# Task to carry out
Below are the records; collect from them each line containing the string "natural".

# Data extract
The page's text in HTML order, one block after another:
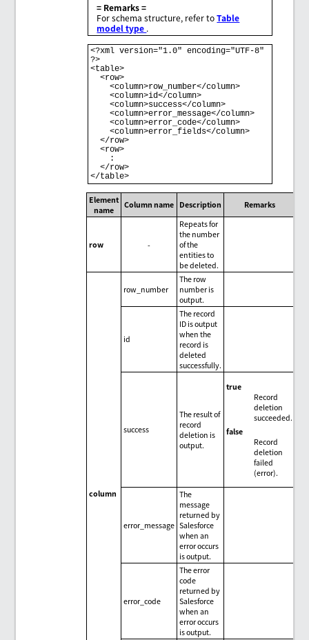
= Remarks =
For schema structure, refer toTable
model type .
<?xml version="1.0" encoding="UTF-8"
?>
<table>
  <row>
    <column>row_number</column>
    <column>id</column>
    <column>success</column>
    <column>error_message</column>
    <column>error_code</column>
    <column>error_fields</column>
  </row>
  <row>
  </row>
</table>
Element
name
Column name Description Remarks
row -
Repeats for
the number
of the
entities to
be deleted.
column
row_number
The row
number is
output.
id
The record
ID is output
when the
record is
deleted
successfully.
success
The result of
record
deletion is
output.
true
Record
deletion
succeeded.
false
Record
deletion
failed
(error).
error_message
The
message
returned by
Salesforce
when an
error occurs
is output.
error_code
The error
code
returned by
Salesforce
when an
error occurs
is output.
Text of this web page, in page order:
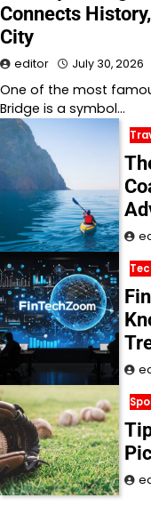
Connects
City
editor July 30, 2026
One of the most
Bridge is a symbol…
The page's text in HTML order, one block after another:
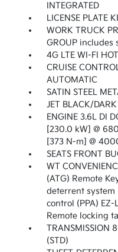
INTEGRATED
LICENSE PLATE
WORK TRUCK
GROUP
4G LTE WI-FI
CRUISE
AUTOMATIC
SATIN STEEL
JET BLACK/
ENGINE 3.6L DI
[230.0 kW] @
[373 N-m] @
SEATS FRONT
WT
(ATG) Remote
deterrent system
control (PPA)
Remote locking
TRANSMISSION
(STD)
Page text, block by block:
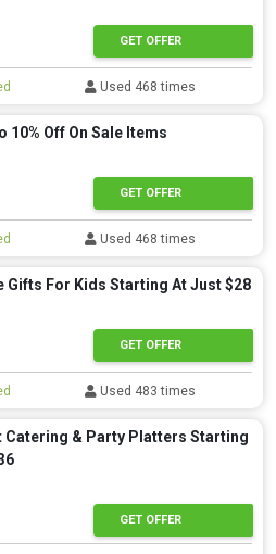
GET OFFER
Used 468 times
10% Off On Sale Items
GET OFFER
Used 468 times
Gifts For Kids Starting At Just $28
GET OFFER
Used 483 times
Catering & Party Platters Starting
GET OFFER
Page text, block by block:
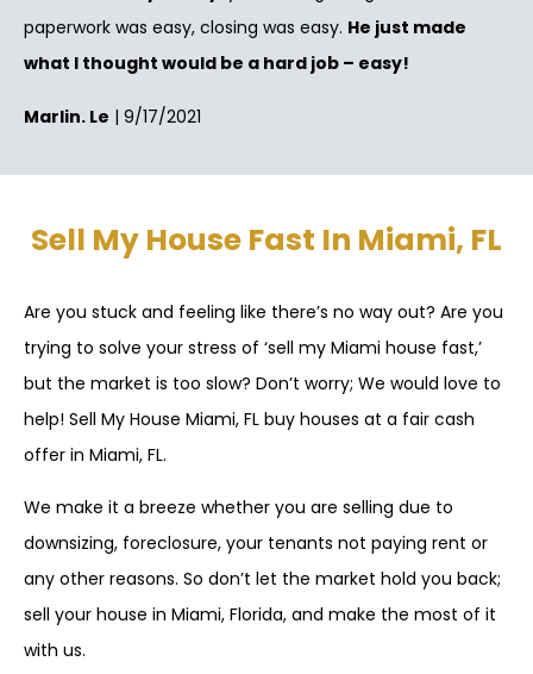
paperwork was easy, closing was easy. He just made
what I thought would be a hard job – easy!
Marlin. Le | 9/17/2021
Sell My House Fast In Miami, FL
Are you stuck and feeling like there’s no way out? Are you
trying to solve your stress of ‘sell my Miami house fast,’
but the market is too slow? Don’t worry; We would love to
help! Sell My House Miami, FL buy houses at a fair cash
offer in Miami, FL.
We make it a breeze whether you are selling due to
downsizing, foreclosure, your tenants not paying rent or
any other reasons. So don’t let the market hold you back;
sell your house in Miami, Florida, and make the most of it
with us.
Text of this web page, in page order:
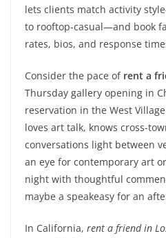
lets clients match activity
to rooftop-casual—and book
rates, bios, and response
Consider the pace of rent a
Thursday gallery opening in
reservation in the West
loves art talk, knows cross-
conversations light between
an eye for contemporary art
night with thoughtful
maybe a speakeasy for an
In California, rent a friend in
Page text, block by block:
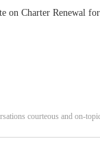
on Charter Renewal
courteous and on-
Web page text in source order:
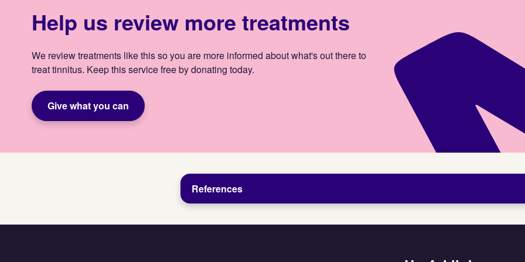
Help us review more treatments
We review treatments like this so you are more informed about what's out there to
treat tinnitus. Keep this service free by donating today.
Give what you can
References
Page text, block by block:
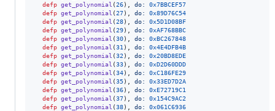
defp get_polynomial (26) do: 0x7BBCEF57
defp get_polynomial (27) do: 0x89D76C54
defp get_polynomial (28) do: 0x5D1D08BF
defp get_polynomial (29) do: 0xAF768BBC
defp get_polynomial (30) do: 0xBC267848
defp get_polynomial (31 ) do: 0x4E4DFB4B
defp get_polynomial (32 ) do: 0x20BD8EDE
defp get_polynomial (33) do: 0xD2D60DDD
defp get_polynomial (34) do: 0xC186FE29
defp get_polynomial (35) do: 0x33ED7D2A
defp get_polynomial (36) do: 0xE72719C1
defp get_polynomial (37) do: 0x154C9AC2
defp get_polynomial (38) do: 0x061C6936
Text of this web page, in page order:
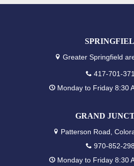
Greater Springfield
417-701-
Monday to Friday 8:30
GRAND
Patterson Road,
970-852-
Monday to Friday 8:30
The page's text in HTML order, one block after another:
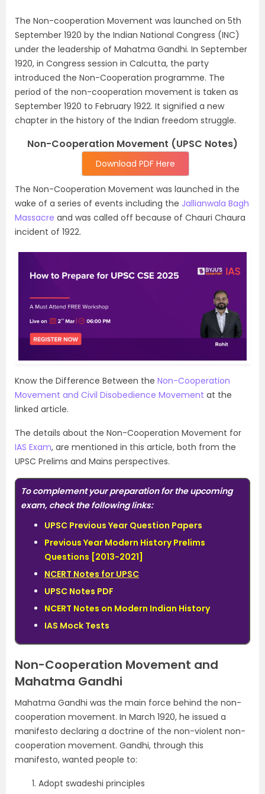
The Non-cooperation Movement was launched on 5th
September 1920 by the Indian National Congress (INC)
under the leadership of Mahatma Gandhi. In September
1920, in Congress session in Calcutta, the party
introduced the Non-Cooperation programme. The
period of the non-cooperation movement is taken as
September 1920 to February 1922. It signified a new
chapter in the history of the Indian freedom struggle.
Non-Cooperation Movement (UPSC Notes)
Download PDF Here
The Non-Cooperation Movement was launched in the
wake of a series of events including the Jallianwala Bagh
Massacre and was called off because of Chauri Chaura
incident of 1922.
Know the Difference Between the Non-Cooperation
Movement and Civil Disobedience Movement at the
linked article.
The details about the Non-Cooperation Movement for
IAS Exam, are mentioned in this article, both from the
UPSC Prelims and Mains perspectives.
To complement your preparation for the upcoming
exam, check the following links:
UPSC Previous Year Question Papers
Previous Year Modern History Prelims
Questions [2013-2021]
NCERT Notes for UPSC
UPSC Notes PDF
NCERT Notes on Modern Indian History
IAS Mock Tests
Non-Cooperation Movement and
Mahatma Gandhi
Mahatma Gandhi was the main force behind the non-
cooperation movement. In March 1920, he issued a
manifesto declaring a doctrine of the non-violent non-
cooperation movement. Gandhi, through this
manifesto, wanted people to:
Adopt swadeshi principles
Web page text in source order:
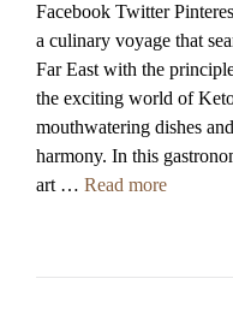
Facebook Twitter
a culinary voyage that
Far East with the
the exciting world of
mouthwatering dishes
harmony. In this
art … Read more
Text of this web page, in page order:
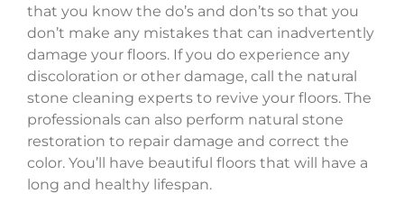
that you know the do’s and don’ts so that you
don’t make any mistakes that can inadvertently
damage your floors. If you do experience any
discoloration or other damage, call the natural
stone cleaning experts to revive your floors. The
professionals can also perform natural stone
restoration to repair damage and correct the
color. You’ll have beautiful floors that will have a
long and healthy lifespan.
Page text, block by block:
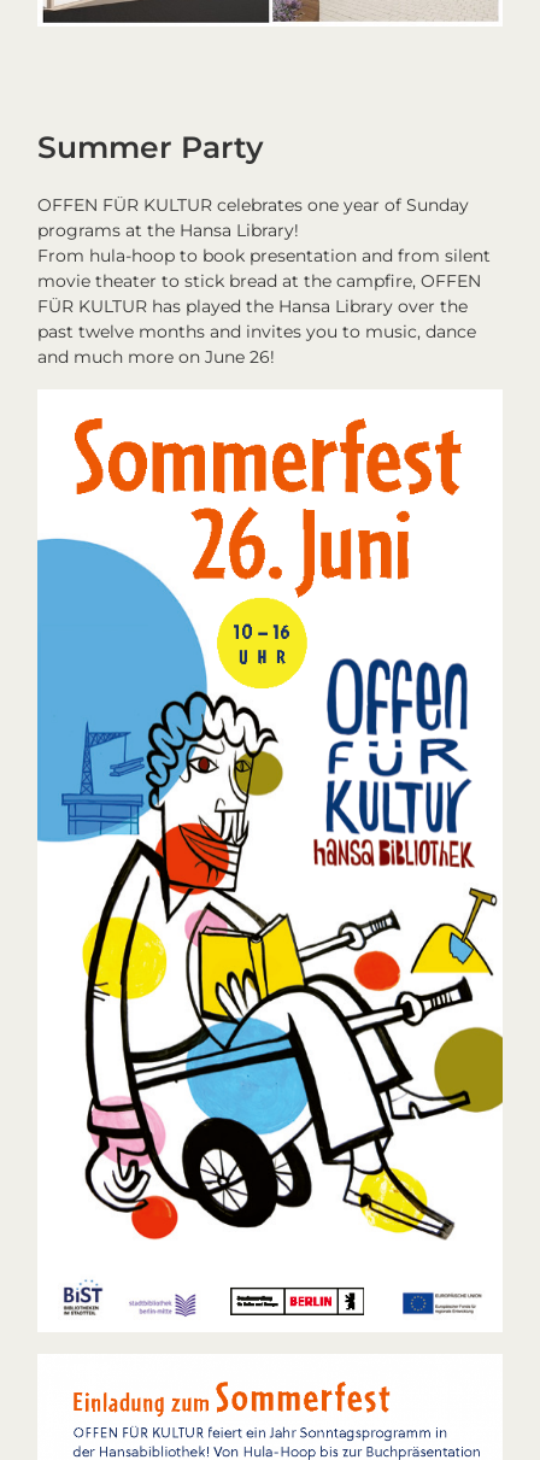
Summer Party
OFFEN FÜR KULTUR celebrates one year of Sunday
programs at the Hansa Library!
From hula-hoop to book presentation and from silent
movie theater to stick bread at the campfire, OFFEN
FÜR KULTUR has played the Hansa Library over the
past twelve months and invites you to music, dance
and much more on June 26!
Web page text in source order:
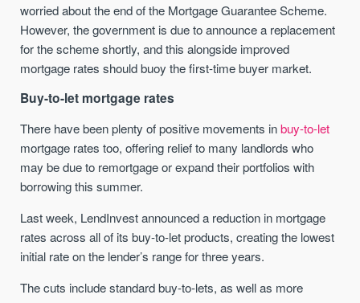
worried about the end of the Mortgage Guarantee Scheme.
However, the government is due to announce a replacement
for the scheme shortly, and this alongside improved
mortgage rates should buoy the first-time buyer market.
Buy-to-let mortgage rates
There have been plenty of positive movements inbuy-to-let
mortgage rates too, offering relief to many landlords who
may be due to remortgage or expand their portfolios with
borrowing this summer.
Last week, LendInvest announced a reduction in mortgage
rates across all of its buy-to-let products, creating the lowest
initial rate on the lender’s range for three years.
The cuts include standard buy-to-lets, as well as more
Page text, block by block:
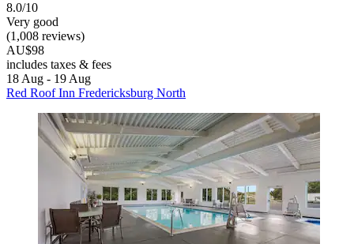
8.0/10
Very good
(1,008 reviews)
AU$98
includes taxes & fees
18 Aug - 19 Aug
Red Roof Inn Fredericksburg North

# Task output
discoloration or other damage, call the natural
professionals can also perform natural stone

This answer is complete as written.